Table 2 gives a brief overview of abortion laws in the two states. Again, numbers and specific details are retrieved from that table. Both, Idaho and Nevada belong to majority of 39 states that require an abortion to be performed by a licensed physician. This law serves to protect the health of the women concerned and requires special medical training of the physicians. Whilst Idaho refers to a specified point (viability of the fetus) in the pregnancy, Nevada chose a specific date (24 weeks) when an abortion is to be performed in a hospital. Technically, Idaho allows late-term abortions, so in the third trimester. However, a second physician must participate in that case. Here, on can think of a life or health endangerment of the mother-to-be because of the pregnancy. That is also the only reason why abortions can be performed after viability of the fetus in Idaho, whereas Nevada refers to the 24-week term again. Partial-birth abortions are enjoined in both states. A partial-birth abortion is an abortion in which the person performing the abortion partially vaginally delivers a living fetus before killing the fetus and completing the delivery. With regard to the public founding of abortion, both states prohibit the use of state funds unless the woman’s life is in danger or the pregnancy is the result of rape or incest. In addition to that, Idaho also restricts coverage of abortion in private insurance plans.

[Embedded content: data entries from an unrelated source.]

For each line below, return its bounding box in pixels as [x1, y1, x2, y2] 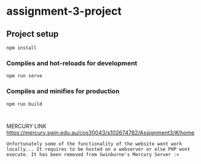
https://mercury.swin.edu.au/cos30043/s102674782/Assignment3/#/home [6, 129, 195, 136]
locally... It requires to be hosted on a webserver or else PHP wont [6, 146, 191, 152]
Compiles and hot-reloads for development [6, 59, 138, 67]
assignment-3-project [6, 4, 122, 18]
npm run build [6, 101, 43, 107]
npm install [6, 45, 37, 51]
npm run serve [6, 73, 43, 79]
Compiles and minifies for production [6, 87, 119, 95]
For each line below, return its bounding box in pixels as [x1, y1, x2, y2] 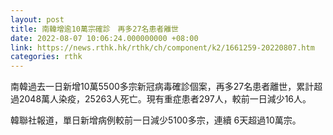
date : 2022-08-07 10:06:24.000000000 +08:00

Moreover, Idaho requires a 24-hours waiting period between the time she receives counseling and the actual abortion is performed and it also requires the consent of both parents if a minor decides to have an abortion whilst the law in Nevada is permanently enjoined.
6 Abortion clinics are nonhospital facilities where half or more of patient visits are for abortion services; other clinics are sites where fewer than half of patient visits are for abortion services, including physi- cians' offices that provide 400 or more abortions per year. Physicians' offices are facilities that perform fewer than 400 abortions per year and have names suggesting that they are physicians' private practices.